While completing her undergraduate degree at the University of Pennsylvania, Dr. Zoltoski fell in love with research. Her early experiences in sleep anatomy research led her to pursue a PhD in pharmacology and neurosciences at Wake Forest University. In her postdoctoral training positions at University of California, San Diego, and Brock University, she realized she wanted a career where she could combine teaching and research. She came to ICO in 1997 to teach biochemistry, with courses in neuroanatomy and evidence-based health care to be added later. She also has established an active research laboratory working with clinicians on a wide variety of topic ranging from dry eye to vision therapy. Her main focus has been changes in lens ultrastructure with age and accommodation, for which she has received federal funding to pursue this research. Her background has provided her with the training necessary to add this important component to ICO. She has been fortunate enough to mentor more than 100 students, and feels that her research is successful today in large thanks to the excellent clinicians as well as her students at ICO.
Why ICO?
My transition to ICO was a rough one. I had never done any teaching or research related to the eye and felt as if I had landed in a foreign country without really knowing the language. When I was hired to teach biochemistry, I was not even confident I knew why optometrists needed to know biochemistry. By the end of my first week here, I had learned why they needed to know it, but it took me a bit longer to be able to convey those important ideas to the students. At the end of my second year, I was given the opportunity to attend a course designed to assist medical educators in becoming better instructors. I turned my course on its head, and I finally enjoyed teaching by using cases to help the students see the value of what they were learning. About the same time, I was fortunate to find some colleagues in the Chicago lens research community to accept me into their lab and my research found a new meaning as well. More recently, I have been able to bring some of that research back into ICO so that I am now more able to combine my research and teaching, as I set out to do so many years ago.

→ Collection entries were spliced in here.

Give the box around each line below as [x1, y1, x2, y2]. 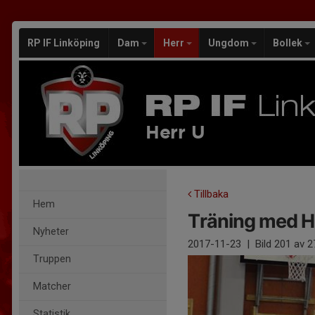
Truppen [33, 253, 71, 265]
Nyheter [33, 226, 69, 238]
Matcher [33, 281, 71, 292]
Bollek [273, 37, 304, 49]
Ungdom [208, 37, 251, 49]
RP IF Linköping [27, 37, 100, 49]
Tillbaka [191, 188, 229, 200]
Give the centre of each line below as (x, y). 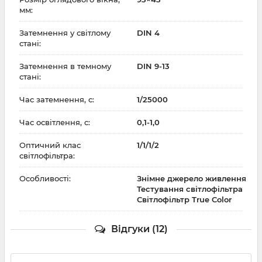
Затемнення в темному (65, 66)
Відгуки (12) (139, 229)
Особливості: (45, 179)
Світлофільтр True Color (184, 200)
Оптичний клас (50, 145)
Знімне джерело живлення (192, 179)
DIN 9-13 (153, 66)
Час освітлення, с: (55, 123)
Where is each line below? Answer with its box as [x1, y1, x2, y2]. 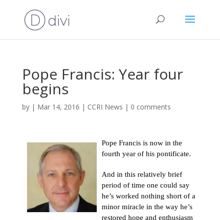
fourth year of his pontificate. [101, 150, 191, 158]
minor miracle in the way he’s [101, 203, 192, 211]
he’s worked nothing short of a [101, 192, 195, 200]
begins [22, 79, 69, 99]
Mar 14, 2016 [37, 102, 80, 111]
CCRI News [87, 102, 123, 111]
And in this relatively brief [101, 170, 182, 178]
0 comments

Students at ICO have not only the educational/clinical community to gain experiences from, but they also have the larger Chicago community. ICO offers programs that strive to increase cultural awareness and diversity within the school and the clinic, as well as vision screenings, health clinics, and tutoring programs that allow the students to reach out to our neighbors in Bronzeville, as well as across the Chicagoland area. It is the diversity, not only in our clinic, but also in our student body, that makes ICO an unending educational experience.